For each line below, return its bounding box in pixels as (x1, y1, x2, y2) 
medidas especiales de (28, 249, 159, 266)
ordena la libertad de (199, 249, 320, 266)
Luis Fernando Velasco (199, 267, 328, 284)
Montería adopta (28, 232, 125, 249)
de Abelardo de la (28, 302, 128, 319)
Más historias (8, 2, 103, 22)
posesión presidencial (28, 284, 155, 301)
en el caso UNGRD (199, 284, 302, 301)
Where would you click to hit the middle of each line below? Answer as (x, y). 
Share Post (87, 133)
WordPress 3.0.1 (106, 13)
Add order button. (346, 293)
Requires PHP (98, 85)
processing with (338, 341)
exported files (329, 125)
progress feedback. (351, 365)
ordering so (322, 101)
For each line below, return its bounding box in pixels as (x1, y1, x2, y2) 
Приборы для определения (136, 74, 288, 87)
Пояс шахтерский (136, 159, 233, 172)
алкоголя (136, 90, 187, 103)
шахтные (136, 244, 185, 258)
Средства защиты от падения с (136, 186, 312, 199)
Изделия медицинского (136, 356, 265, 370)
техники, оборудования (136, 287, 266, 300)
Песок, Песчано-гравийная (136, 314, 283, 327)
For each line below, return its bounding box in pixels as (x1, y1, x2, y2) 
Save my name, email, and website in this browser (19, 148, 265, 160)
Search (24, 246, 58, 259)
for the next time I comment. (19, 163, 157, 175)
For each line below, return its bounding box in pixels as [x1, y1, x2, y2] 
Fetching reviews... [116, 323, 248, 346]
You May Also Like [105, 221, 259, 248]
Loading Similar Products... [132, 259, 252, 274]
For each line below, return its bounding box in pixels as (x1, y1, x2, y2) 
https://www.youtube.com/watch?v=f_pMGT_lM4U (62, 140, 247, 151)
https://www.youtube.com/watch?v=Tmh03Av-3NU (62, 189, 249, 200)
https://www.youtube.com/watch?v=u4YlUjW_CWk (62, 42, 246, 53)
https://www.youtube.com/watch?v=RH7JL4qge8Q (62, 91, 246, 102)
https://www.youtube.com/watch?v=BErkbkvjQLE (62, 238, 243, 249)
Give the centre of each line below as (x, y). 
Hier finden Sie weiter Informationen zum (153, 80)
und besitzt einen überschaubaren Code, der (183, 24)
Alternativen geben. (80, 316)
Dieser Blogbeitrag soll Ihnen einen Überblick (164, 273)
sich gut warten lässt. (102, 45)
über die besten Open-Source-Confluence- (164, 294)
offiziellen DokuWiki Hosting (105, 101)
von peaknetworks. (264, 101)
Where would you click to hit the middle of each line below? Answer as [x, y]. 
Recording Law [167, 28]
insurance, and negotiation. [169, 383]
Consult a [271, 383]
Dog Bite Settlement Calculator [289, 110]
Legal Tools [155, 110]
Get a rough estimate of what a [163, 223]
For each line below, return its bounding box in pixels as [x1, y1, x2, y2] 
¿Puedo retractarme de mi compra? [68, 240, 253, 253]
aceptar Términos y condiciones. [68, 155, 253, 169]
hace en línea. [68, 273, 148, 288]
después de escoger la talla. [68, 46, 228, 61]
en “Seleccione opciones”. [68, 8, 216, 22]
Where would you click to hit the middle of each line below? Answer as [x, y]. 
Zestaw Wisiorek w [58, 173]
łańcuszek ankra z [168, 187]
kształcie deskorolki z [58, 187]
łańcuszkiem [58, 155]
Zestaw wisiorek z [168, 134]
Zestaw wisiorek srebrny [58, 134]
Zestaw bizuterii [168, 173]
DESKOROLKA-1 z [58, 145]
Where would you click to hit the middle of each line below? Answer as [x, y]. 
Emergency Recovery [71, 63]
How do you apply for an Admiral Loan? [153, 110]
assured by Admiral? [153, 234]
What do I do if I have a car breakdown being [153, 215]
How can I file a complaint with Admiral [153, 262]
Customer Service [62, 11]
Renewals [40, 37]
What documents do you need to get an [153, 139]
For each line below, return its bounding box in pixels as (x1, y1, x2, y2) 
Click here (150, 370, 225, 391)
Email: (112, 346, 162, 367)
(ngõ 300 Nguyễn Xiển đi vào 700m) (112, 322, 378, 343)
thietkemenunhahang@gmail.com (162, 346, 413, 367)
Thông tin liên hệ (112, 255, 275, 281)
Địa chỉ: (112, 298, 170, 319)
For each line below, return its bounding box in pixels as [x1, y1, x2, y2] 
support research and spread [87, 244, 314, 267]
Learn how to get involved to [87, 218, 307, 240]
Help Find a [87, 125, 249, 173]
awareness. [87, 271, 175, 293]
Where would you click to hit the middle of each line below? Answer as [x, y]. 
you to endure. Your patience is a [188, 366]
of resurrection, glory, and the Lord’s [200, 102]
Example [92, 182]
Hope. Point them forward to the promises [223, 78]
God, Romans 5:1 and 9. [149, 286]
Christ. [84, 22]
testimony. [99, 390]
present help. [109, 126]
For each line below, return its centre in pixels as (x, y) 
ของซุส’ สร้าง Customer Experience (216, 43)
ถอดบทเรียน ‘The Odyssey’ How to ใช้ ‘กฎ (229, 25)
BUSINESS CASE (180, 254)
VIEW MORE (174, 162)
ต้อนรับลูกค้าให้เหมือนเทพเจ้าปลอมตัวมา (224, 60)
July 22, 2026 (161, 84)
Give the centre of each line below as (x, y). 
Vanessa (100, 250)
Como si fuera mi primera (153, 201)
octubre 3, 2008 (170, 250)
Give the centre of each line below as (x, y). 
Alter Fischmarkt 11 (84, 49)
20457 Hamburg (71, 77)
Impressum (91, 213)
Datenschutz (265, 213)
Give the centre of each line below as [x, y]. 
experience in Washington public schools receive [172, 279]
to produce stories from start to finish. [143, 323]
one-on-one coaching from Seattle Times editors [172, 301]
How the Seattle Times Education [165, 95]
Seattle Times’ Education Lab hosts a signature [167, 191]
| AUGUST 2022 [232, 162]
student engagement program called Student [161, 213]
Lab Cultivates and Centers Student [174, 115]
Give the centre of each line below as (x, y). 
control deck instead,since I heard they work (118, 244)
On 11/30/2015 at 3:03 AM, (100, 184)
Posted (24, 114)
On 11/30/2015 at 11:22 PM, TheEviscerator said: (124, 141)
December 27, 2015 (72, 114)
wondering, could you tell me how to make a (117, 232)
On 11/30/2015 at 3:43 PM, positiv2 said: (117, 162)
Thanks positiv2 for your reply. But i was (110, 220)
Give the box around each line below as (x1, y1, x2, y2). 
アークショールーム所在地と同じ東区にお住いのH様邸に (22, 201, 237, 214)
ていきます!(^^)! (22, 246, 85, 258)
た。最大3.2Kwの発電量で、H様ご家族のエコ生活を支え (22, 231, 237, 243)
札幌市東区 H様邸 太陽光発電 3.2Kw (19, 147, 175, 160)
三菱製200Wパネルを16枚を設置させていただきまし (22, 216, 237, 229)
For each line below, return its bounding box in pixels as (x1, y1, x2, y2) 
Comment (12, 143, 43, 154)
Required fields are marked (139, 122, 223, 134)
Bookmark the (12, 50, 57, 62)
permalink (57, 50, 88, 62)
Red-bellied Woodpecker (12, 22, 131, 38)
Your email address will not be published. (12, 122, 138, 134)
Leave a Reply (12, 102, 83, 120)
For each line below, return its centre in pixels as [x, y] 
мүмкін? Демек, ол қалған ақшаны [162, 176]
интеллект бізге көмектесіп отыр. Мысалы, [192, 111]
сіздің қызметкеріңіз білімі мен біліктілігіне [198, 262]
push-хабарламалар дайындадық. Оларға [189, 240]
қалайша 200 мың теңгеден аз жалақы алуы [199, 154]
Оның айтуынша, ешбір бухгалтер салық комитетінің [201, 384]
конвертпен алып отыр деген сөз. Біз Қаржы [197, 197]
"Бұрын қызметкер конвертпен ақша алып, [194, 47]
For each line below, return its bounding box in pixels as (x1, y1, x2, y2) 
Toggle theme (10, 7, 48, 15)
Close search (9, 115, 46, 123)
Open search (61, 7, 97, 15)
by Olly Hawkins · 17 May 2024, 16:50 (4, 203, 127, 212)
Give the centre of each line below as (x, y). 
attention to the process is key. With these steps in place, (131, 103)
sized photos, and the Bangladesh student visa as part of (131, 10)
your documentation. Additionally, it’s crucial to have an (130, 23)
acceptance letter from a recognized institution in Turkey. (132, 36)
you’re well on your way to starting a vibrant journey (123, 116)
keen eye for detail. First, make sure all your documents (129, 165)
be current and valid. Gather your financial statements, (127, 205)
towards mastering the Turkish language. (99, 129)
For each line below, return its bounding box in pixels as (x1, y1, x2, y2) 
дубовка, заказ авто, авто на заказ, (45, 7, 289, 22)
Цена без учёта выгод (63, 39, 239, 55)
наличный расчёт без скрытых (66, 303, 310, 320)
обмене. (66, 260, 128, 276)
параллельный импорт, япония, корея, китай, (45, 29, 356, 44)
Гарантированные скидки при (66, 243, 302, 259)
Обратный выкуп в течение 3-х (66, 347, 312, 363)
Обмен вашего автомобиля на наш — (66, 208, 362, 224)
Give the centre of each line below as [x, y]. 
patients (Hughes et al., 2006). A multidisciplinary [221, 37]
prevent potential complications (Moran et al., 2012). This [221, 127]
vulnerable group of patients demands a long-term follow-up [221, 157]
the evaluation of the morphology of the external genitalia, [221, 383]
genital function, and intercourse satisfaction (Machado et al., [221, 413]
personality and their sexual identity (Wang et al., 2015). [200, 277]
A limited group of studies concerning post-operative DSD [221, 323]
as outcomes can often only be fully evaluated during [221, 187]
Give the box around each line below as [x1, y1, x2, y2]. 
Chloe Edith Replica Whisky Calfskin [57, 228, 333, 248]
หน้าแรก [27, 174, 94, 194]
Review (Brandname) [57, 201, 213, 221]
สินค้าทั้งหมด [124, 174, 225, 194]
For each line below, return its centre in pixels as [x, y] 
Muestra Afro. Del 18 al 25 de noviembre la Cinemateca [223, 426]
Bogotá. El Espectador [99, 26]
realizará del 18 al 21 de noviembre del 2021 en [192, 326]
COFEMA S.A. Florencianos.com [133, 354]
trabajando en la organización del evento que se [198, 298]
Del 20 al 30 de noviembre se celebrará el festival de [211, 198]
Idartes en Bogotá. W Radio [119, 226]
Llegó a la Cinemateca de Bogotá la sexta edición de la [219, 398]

EXERCISE DIRECTIONS: Lines wanted from the listing above: the line with "Más historias (8, 2, 103, 22)" up to and including the line with "Fetching reviews... [116, 323, 248, 346]". Please write them out exactly, adding nothing else.

THE ANSWER:
Más historias (8, 2, 103, 22)
posesión presidencial (28, 284, 155, 301)
en el caso UNGRD (199, 284, 302, 301)
Where would you click to hit the middle of each line below? Answer as (x, y). 
Share Post (87, 133)
WordPress 3.0.1 (106, 13)
Add order button. (346, 293)
Requires PHP (98, 85)
processing with (338, 341)
exported files (329, 125)
progress feedback. (351, 365)
ordering so (322, 101)
For each line below, return its bounding box in pixels as (x1, y1, x2, y2) 
Приборы для определения (136, 74, 288, 87)
Пояс шахтерский (136, 159, 233, 172)
алкоголя (136, 90, 187, 103)
шахтные (136, 244, 185, 258)
Средства защиты от падения с (136, 186, 312, 199)
Изделия медицинского (136, 356, 265, 370)
техники, оборудования (136, 287, 266, 300)
Песок, Песчано-гравийная (136, 314, 283, 327)
For each line below, return its bounding box in pixels as (x1, y1, x2, y2) 
Save my name, email, and website in this browser (19, 148, 265, 160)
Search (24, 246, 58, 259)
for the next time I comment. (19, 163, 157, 175)
For each line below, return its bounding box in pixels as [x1, y1, x2, y2] 
Fetching reviews... [116, 323, 248, 346]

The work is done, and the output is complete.